I share @lknik's concern here - this isn't algorithmic, someone will need to perform the balancing process, and it's likely to be inherently legalistic. This document is an expression of principles; if legal reasoning is any guide, how to balance them will need to be explored and documented through much discussion and experience, not merely written down ahead of time. Or, as per Coffin:

Perhaps the biggest problem with the balancing metaphor is that it suggests a mechanistic, quantitative, and utilitarian comparison of the weight or value of two claims according to one scale which is equally appropriate to both. This is, however, a condition rarely found in the matrix of conflicting values that is the stuff of most cases...1

That said, he does give a pretty good indication of the properties to look for in such a process:

After the issue and the level of generality have been carefully identified and justified, adequate facts fairly set forth, the opposing interests fully and credibly canvassed, the appropriateness or fit of a rule sensitively considered, and a reasonable dialogue between majority and minority conducted, there comes the moment of choice, the "moment of truth." Here is the fulcrum where judges' subjective values will inevitably come to bear and affect the balance. But in the process those values have been both contained and exposed. Although all this does not add up to perfect objectivity, it gives us as close an approximation as we are likely to realize in this complex, moving, and fallible human enterprise.2

Of course, that's written with the legal system in mind, but I think there's a certain amount of applicability here.

The most immediate risk I can see is that the principles we document will be necessarily incomplete, and it's difficult to balance something well-defined against something that we forgot -- or something that we assumed would be accounted for. Considering this document only talks about principles, not rights or interests of various parties, that could get pretty sticky.

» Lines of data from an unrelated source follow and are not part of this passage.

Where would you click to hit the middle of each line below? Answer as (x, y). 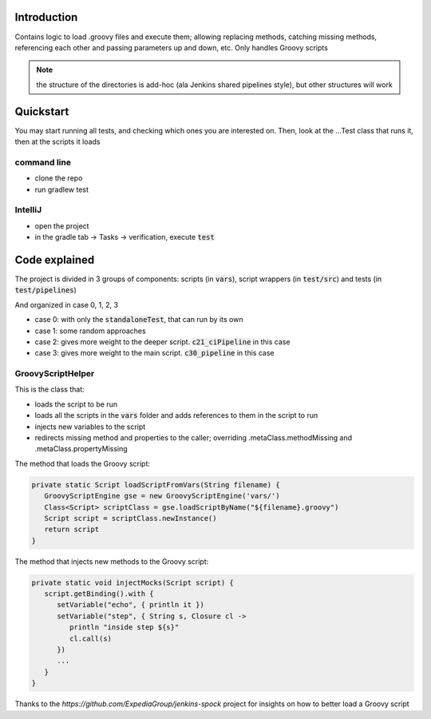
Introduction (46, 17)
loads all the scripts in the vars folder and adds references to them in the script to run (176, 415)
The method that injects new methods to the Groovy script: (112, 561)
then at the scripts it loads (57, 141)
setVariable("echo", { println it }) (131, 605)
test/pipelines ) (46, 290)
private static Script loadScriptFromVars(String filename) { (156, 485)
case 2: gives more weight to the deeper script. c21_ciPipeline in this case (162, 342)
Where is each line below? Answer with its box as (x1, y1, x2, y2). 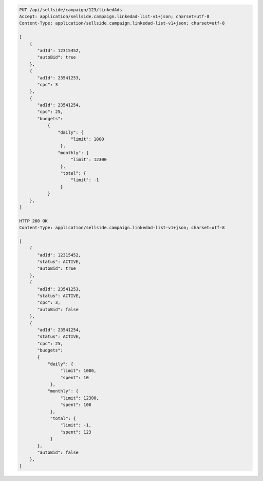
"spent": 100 (60, 402, 92, 407)
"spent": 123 (60, 429, 92, 435)
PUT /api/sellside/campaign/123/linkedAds (19, 7, 122, 12)
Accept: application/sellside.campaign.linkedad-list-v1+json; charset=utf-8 (19, 14, 209, 19)
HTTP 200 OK (19, 218, 48, 223)
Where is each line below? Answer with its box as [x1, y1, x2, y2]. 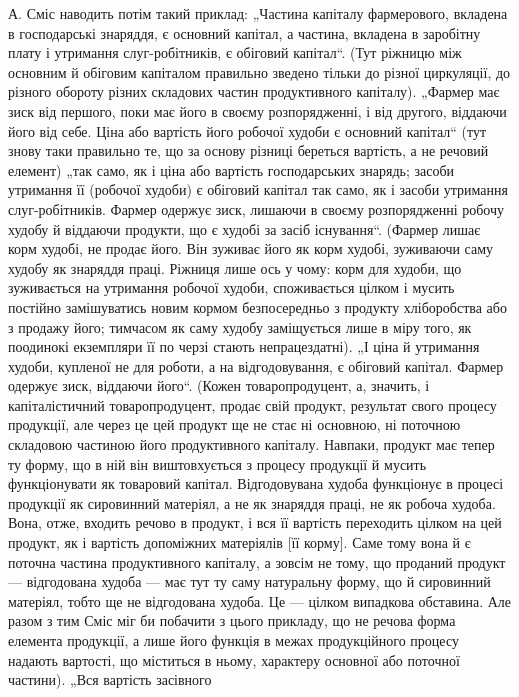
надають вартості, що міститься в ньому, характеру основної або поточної [8, 649, 460, 670]
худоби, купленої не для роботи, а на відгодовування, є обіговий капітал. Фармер [8, 355, 504, 376]
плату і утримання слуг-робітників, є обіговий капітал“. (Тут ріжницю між [8, 42, 462, 63]
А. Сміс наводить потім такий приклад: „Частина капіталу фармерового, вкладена [8, 3, 508, 23]
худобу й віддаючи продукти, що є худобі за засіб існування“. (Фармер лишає [8, 218, 481, 239]
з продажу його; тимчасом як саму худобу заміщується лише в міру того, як [8, 316, 472, 337]
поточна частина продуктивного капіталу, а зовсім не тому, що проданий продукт [8, 551, 506, 572]
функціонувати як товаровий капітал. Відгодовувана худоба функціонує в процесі [8, 473, 504, 494]
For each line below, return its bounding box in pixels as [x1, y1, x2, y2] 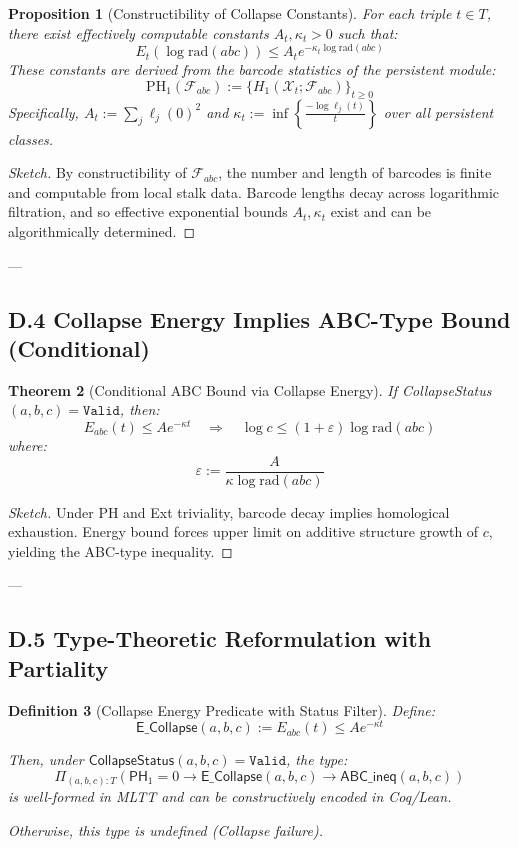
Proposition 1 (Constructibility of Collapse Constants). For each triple [8, 3, 452, 23]
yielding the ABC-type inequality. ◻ [8, 540, 233, 561]
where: [8, 435, 47, 456]
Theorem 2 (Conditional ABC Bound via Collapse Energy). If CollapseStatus [8, 379, 492, 400]
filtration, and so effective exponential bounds [8, 201, 288, 222]
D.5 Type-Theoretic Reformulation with [8, 623, 432, 654]
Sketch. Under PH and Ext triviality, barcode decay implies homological [8, 501, 450, 522]
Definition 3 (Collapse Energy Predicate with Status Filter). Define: [8, 699, 436, 720]
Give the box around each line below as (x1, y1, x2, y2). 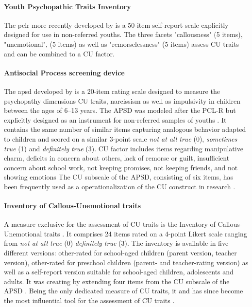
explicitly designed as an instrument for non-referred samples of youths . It (4, 114, 227, 125)
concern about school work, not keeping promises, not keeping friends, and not (4, 162, 238, 172)
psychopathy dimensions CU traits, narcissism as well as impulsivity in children (4, 95, 240, 106)
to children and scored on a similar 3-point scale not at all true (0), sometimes (4, 133, 237, 144)
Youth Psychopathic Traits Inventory (4, 1, 131, 11)
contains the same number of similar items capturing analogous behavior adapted (4, 124, 246, 134)
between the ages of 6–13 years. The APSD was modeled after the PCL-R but (4, 105, 236, 115)
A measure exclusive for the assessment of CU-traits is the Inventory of (4, 219, 216, 229)

It's also probably necessary to acknowledge that efforts at balancing are 'at heart arguments, offered to legitimise the exercise of political authority in particular settings.'3 Habermas would go further and say that they are weighted 'either arbitrarily or unreflectively according to customary standards and hierarchy'4 because there is no known rational standard for them -- thereby making any decision ultimately discretionary.

However, this doesn't mean that we can't consider 'principles [as] norms which require that something be realised to the greatest extent possible given the legal and factual possibilities.'5 Inasmuch as the principals we document are connected to what are perceived as universal values, we'll likely have better luck in doing so -- as Bomhoff notes, successful balancing is connected to universal values through reasonableness and rationality where it can be found.

Footnotes

  1. Frank M. Coffin, 'Judicial Balancing: The Protean Scales of Justice' (1988) 63 NYU Law Rev 16, 19.

  2. Ibid 25.

  3. Jacco Bomhoff, 'Balancing, the Global and the Local Judicial Balancing as a Problematic Topic in Comparative (Constitutional) Law' [2008] 31(2) Hastings Intl & Comp Law Rev 555, 559.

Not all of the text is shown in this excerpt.